=== What is being asked ===
Would you print only the lines running from the one with "难免会出现效率不尽如人意的问题. 比如不同染色体的数据量是完全不一样的, [86, 83]" to the final line of the data below, word for word and without pictures?

-.-.-

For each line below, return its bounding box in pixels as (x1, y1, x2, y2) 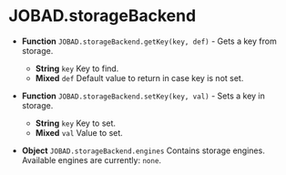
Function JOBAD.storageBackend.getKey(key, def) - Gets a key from (21, 36, 277, 46)
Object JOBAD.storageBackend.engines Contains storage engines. (21, 145, 265, 156)
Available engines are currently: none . (21, 154, 161, 165)
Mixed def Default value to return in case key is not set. (35, 72, 244, 83)
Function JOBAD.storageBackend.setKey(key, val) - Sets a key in (21, 90, 266, 101)
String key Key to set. (35, 118, 116, 129)
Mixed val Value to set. (35, 127, 124, 138)
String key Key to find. (35, 63, 119, 74)
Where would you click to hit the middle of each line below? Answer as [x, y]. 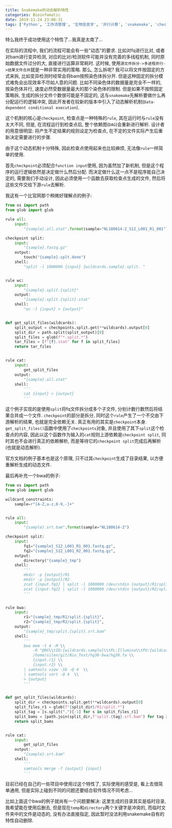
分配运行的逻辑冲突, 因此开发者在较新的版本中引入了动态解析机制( [75, 102]
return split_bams [34, 721]
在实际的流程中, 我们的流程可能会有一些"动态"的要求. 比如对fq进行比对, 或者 [85, 51]
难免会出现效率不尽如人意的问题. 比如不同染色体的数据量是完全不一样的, [86, 83]
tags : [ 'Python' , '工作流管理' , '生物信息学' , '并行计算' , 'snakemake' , [79, 24]
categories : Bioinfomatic [33, 15]
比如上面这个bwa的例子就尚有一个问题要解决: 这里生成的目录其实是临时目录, [86, 801]
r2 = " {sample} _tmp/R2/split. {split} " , [64, 622]
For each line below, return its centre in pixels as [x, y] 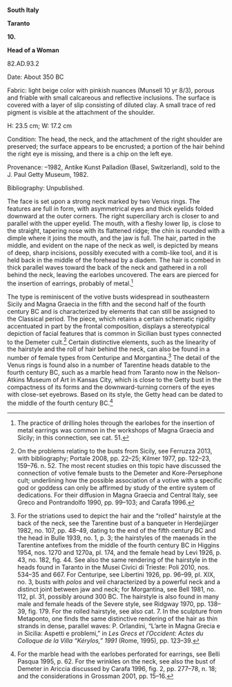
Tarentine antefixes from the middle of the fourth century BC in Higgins [118, 545]
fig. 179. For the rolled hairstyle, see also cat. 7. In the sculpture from [125, 611]
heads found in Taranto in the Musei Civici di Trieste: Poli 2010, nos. [114, 567]
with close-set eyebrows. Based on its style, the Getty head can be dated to [115, 394]
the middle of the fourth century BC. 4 [60, 402]
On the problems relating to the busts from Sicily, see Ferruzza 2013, [115, 451]
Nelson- [209, 372]
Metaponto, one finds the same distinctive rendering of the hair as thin [117, 619]

-.-.-

=== Exercise result ===
难免会出现效率不尽如人意的问题. 比如不同染色体的数据量是完全不一样的, [86, 83]
tags : [ 'Python' , '工作流管理' , '生物信息学' , '并行计算' , 'snakemake' , [79, 24]
categories : Bioinfomatic [33, 15]
比如上面这个bwa的例子就尚有一个问题要解决: 这里生成的目录其实是临时目录, [86, 801]
r2 = " {sample} _tmp/R2/split. {split} " , [64, 622]
For each line below, return its centre in pixels as [x, y] 
Tarentine antefixes from the middle of the fourth century BC in Higgins [118, 545]
fig. 179. For the rolled hairstyle, see also cat. 7. In the sculpture from [125, 611]
heads found in Taranto in the Musei Civici di Trieste: Poli 2010, nos. [114, 567]
with close-set eyebrows. Based on its style, the Getty head can be dated to [115, 394]
the middle of the fourth century BC. 4 [60, 402]
On the problems relating to the busts from Sicily, see Ferruzza 2013, [115, 451]
Nelson- [209, 372]
Metaponto, one finds the same distinctive rendering of the hair as thin [117, 619]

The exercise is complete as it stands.